───── ENTRIES SUPPLIED ─────

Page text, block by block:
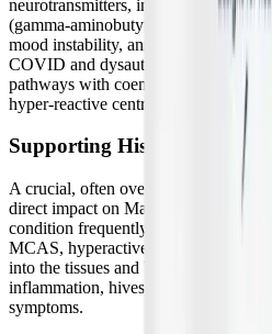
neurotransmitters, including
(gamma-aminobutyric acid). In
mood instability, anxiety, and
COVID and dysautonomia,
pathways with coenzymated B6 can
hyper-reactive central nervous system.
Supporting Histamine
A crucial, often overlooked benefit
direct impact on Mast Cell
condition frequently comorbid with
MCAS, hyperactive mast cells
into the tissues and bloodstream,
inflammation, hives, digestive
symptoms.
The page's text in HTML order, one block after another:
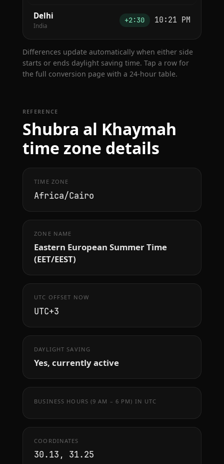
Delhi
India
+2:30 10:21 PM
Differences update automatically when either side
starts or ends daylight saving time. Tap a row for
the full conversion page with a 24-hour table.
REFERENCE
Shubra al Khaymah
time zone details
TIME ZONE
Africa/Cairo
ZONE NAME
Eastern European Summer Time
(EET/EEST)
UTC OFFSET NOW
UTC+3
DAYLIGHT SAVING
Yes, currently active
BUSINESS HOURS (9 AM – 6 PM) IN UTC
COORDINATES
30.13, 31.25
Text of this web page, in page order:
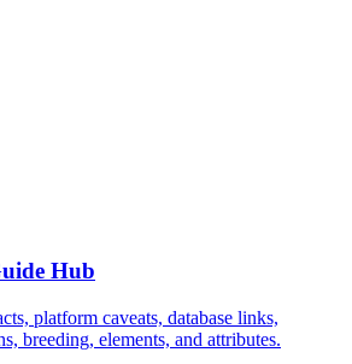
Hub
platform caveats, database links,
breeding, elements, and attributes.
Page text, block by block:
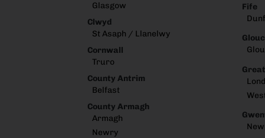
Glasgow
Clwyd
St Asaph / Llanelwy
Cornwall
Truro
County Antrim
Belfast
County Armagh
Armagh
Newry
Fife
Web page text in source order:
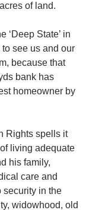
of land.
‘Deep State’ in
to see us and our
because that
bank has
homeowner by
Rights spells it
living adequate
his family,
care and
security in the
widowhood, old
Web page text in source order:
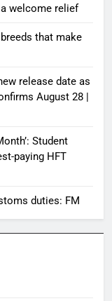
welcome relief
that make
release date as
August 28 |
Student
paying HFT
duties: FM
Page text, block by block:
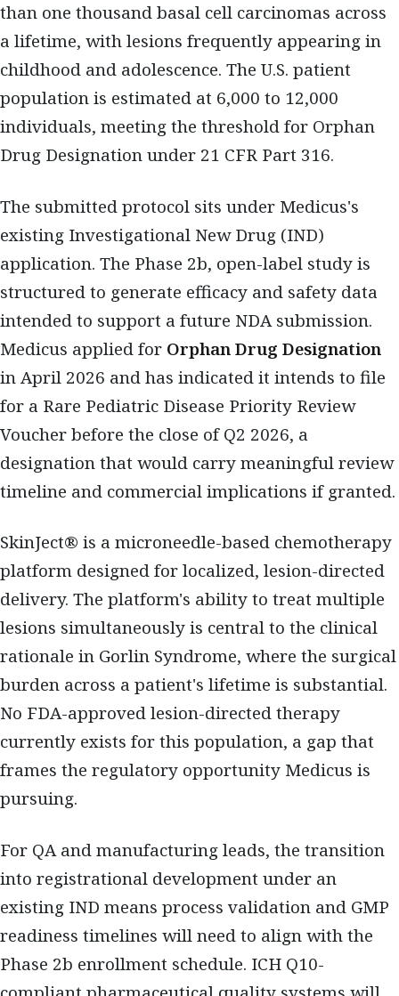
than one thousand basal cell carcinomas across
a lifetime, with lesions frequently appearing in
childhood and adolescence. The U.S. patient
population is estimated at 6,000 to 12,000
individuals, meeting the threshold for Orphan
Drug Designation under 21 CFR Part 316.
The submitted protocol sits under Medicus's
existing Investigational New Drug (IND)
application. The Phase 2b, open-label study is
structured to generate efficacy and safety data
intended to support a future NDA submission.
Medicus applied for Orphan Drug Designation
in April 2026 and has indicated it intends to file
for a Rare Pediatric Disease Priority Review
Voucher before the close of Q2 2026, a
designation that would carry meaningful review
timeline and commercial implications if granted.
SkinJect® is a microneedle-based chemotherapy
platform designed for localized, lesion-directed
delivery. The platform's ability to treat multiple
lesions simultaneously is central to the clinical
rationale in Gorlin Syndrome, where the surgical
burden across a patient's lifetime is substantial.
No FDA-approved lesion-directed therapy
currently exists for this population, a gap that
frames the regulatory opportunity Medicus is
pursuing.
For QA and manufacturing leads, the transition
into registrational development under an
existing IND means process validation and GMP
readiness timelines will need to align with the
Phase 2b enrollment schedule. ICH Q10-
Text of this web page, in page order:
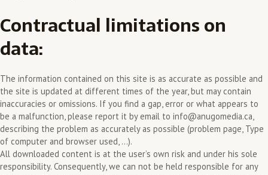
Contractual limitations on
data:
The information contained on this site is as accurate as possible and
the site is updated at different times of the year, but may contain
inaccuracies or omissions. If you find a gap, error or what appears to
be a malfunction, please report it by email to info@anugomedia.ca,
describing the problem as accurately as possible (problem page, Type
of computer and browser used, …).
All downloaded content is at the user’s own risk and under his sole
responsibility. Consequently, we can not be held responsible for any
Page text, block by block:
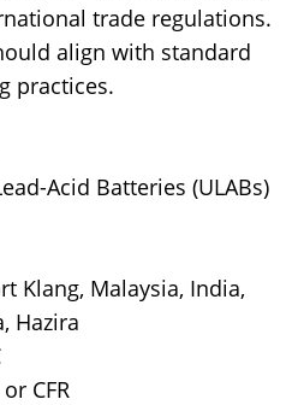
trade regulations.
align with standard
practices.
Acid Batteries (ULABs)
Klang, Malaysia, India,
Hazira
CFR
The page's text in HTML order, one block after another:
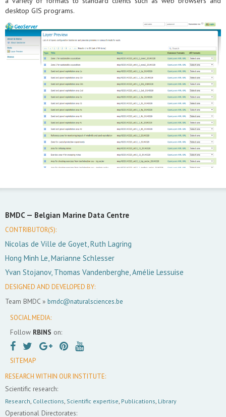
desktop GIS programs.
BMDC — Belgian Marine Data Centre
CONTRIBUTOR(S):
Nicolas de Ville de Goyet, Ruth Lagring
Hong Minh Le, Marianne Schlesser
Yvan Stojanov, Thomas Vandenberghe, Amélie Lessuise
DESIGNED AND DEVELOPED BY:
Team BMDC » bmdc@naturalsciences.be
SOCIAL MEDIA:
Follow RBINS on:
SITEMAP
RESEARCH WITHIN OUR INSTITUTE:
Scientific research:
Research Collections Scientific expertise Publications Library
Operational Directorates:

─────

Please output exactly the lines of the data above, from its first line through the line with "Shubra al Khaymah", and nothing else; drop the pictures.

#### [FINISHED EXERCISE]
Page text, block by block:
neurotransmitters, including
(gamma-aminobutyric acid). In
mood instability, anxiety, and
COVID and dysautonomia,
pathways with coenzymated B6 can
hyper-reactive central nervous system.
Supporting Histamine
A crucial, often overlooked benefit
direct impact on Mast Cell
condition frequently comorbid with
MCAS, hyperactive mast cells
into the tissues and bloodstream,
inflammation, hives, digestive
symptoms.
The page's text in HTML order, one block after another:
Delhi
India
+2:30 10:21 PM
Differences update automatically when either side
starts or ends daylight saving time. Tap a row for
the full conversion page with a 24-hour table.
REFERENCE
Shubra al Khaymah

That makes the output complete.